Fig. 3 Compounds produced from heterologous expression experiments.

Next, apdA, apdC and apdB were coexpressed. Once again apdB encodes a cytochrome P450 monooxygenase with no known function. In this experiment the same three compounds were produced as by expression of apdA and apdC alone, although the overall titre was around 2.5-fold higher. The gene tenA also encodes a cytochrome P450 enzyme known to be involved in the oxidative ring expansion of acyl tetramic acids to 2-pyridones. However, expression of tenA with apdA and apdC led to the production of the same compounds as the expression of apdA and apdC alone, although again, the overall titre was around 2-fold higher than expression of the two genes alone.

Next, a series of 4-way coexpression experiments were performed. We reasoned that apdB might function after apdE and so in the first of these experiments apdA, apdC and apdE were coexpressed with apdB. This resulted in many of the previously-observed compounds being produced, together with three new compounds in low titre. The major of these 10 (6 mg L⁻¹) had a molecular formula of C₁₃H₁₉NO₄ (observed HRMS of 276.1219, calculated 276.1206 for [M]Na⁺), one oxygen more than the dephenylated 2-pyridone 9. ¹H NMR indicated that none of the C–H protons of 9 were missing, and significant chemical shift perturbations of H-5 and H-6 showed that the oxidation must be on the pyridone nitrogen. This conclusion was confirmed by 2D NMR. The second compound 11 (3 mg L⁻¹) had a similar ¹H NMR to 10 featuring an additional 3-proton singlet at 3.93 ppm. HRMS indicated a molecular formula of C₁₄H₂₂NO₄ consistent with a methylation of 10 (observed HRMS of 290.1368, observed 290.1363 for [M]Na⁺). Further 1D and 2D NMR experiments indicated that the new methyl was attached to the N-hydroxyl.
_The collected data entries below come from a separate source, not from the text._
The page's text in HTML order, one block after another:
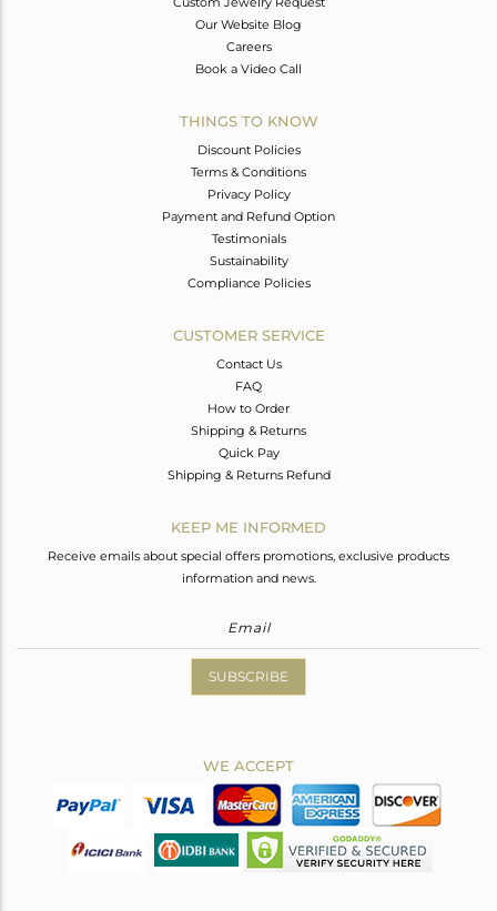
Our Website Blog
Careers
Book a Video Call
THINGS TO KNOW
Discount Policies
Terms & Conditions
Privacy Policy
Payment and Refund Option
Testimonials
Sustainability
Compliance Policies
CUSTOMER SERVICE
Contact Us
FAQ
How to Order
Shipping & Returns
Quick Pay
Shipping & Returns Refund
KEEP ME INFORMED
Receive emails about special offers promotions, exclusive products
information and news.
SUBSCRIBE
WE ACCEPT
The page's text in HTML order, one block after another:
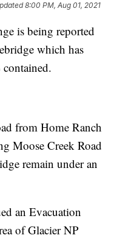
8:00 PM, Aug 01, 2021
is being reported
which has
from Home Ranch
Moose Creek Road
remain under an
an Evacuation
of Glacier NP
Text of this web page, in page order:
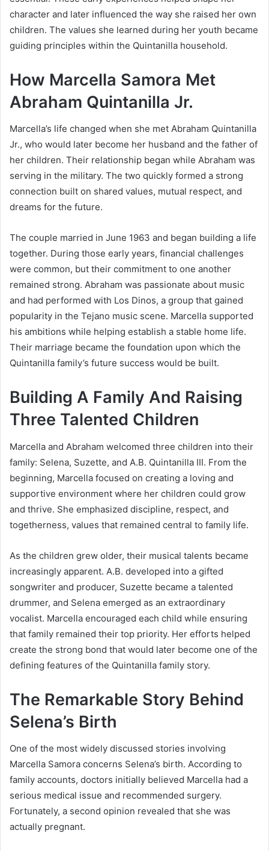
character and later influenced the way she raised her own
children. The values she learned during her youth became
guiding principles within the Quintanilla household.
How Marcella Samora Met
Abraham Quintanilla Jr.
Marcella’s life changed when she met Abraham Quintanilla
Jr., who would later become her husband and the father of
her children. Their relationship began while Abraham was
serving in the military. The two quickly formed a strong
connection built on shared values, mutual respect, and
dreams for the future.
The couple married in June 1963 and began building a life
together. During those early years, financial challenges
were common, but their commitment to one another
remained strong. Abraham was passionate about music
and had performed with Los Dinos, a group that gained
popularity in the Tejano music scene. Marcella supported
his ambitions while helping establish a stable home life.
Their marriage became the foundation upon which the
Quintanilla family’s future success would be built.
Building A Family And Raising
Three Talented Children
Marcella and Abraham welcomed three children into their
family: Selena, Suzette, and A.B. Quintanilla III. From the
beginning, Marcella focused on creating a loving and
supportive environment where her children could grow
and thrive. She emphasized discipline, respect, and
togetherness, values that remained central to family life.
As the children grew older, their musical talents became
increasingly apparent. A.B. developed into a gifted
songwriter and producer, Suzette became a talented
drummer, and Selena emerged as an extraordinary
vocalist. Marcella encouraged each child while ensuring
that family remained their top priority. Her efforts helped
create the strong bond that would later become one of the
defining features of the Quintanilla family story.
The Remarkable Story Behind
Selena’s Birth
One of the most widely discussed stories involving
Marcella Samora concerns Selena’s birth. According to
family accounts, doctors initially believed Marcella had a
serious medical issue and recommended surgery.
Fortunately, a second opinion revealed that she was
actually pregnant.
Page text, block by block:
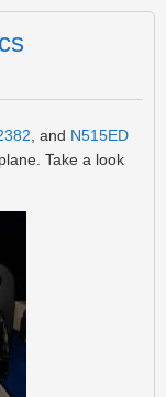
, and N515ED
Take a look
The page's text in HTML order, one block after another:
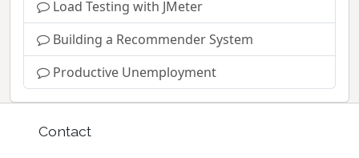
Load Testing with JMeter
Building a Recommender System
Productive Unemployment
Contact
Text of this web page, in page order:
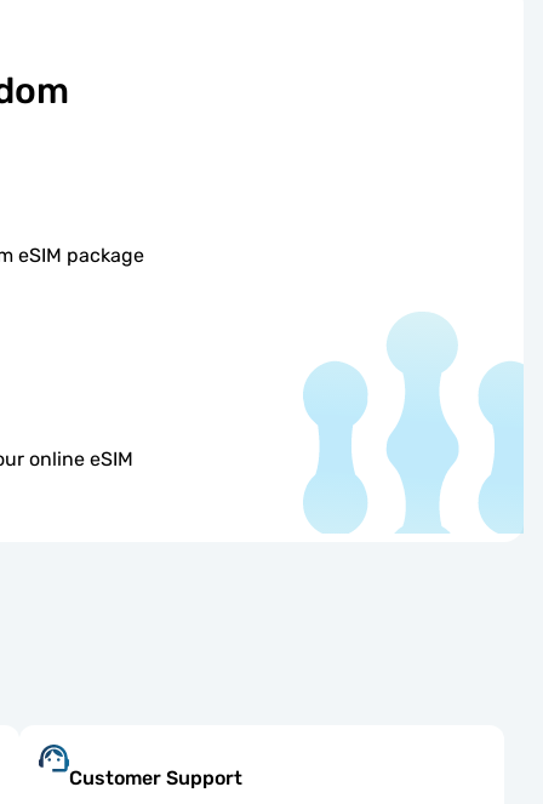
eSIM package
online eSIM
Customer Support
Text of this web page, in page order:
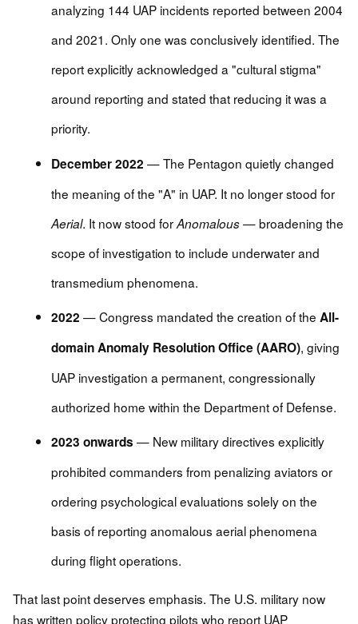
analyzing 144 UAP incidents reported between 2004
and 2021. Only one was conclusively identified. The
report explicitly acknowledged a "cultural stigma"
around reporting and stated that reducing it was a
priority.
December 2022 — The Pentagon quietly changed
the meaning of the "A" in UAP. It no longer stood for
Aerial. It now stood forAnomalous— broadening the
scope of investigation to include underwater and
transmedium phenomena.
2022 — Congress mandated the creation of the All-
domain Anomaly Resolution Office (AARO), giving
UAP investigation a permanent, congressionally
authorized home within the Department of Defense.
2023 onwards — New military directives explicitly
prohibited commanders from penalizing aviators or
ordering psychological evaluations solely on the
basis of reporting anomalous aerial phenomena
during flight operations.
That last point deserves emphasis. The U.S. military now
has written policy protecting pilots who report UAP
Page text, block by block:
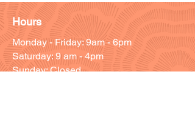
Hours
Monday - Friday: 9am - 6pm
Saturday: 9 am - 4pm
Sunday: Closed
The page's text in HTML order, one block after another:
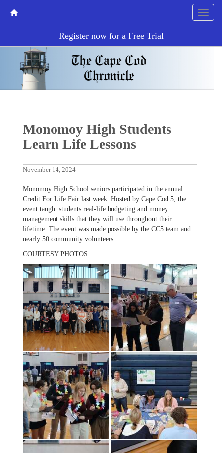
Register now for a Free Trial
Monomoy High Students
Learn Life Lessons
November 14, 2024
Monomoy High School seniors participated in the annual
Credit For Life Fair last week. Hosted by Cape Cod 5, the
event taught students real-life budgeting and money
management skills that they will use throughout their
lifetime. The event was made possible by the CC5 team and
nearly 50 community volunteers.
COURTESY PHOTOS
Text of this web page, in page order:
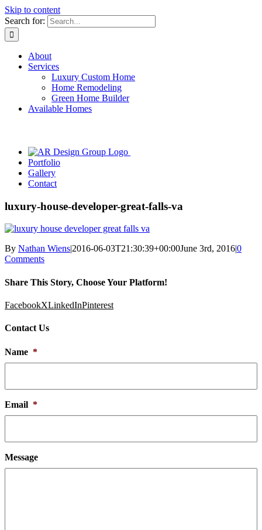
Skip to content
Search for:
About
Services
Luxury Custom Home
Home Remodeling
Green Home Builder
Available Homes
Portfolio
Gallery
Contact
luxury-house-developer-great-falls-va
By Nathan Wiens|2016-06-03T21:30:39+00:00June 3rd, 2016|0
Comments
Share This Story, Choose Your Platform!
FacebookXLinkedInPinterest
Contact Us
Name *
Email *
Message
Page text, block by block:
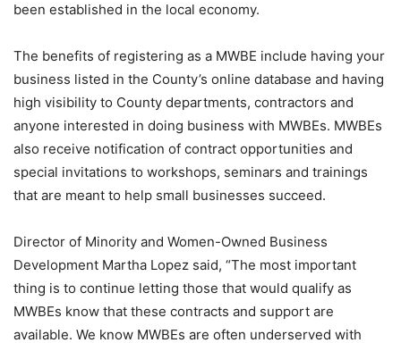
been established in the local economy.
The benefits of registering as a MWBE include having your
business listed in the County’s online database and having
high visibility to County departments, contractors and
anyone interested in doing business with MWBEs. MWBEs
also receive notification of contract opportunities and
special invitations to workshops, seminars and trainings
that are meant to help small businesses succeed.
Director of Minority and Women-Owned Business
Development Martha Lopez said, “The most important
thing is to continue letting those that would qualify as
MWBEs know that these contracts and support are
available. We know MWBEs are often underserved with
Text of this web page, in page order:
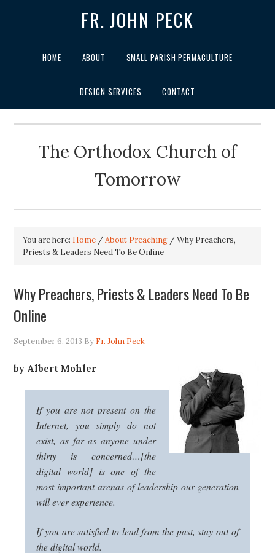
FR. JOHN PECK
HOME ABOUT SMALL PARISH PERMACULTURE
DESIGN SERVICES CONTACT
The Orthodox Church of
Tomorrow
You are here: Home /About Preaching /Why Preachers,
Priests & Leaders Need To Be Online
Why Preachers, Priests & Leaders Need To Be
Online
September 6, 2013 By Fr. John Peck
by Albert Mohler
If you are not present on the
Internet, you simply do not
exist, as far as anyone under
thirty is concerned…[the
digital world] is one of the
most important arenas of leadership our generation
will ever experience.
If you are satisfied to lead from the past, stay out of
the digital world.

Finally another minor compound was purified (4 mg L⁻¹). This proved to be the dehydrated compound 12 (observed HRMS of 352.1528, calculated 352.1520 for [M]Na⁺). In order to determine the geometry of the C-5/C-14 olefin of 12 several methods were attempted. Although crystals of 12 could be prepared, they did not diffract X-rays sufficiently well to be able to determine the structure. NOESY and ROESY NMR experiments were also performed. These suggested that the NH was proximal to the phenyl protons but the exchangeability of the NH meant that unambiguous evidence for the geometry could not be gained this way. Finally, the ³J_HC coupling constant between H-14 and C-4 was measured using an EXSIDE experiment.²¹ The observed value of 3.5 Hz is consistent with a cis relationship of these atoms, and DFT calculations of the ³J_HC values for the two possible E/Z isomers of 12 reinforced this conclusion with calculated values of 4.5 Hz and 7.5 Hz for the cis and trans geometries respectively.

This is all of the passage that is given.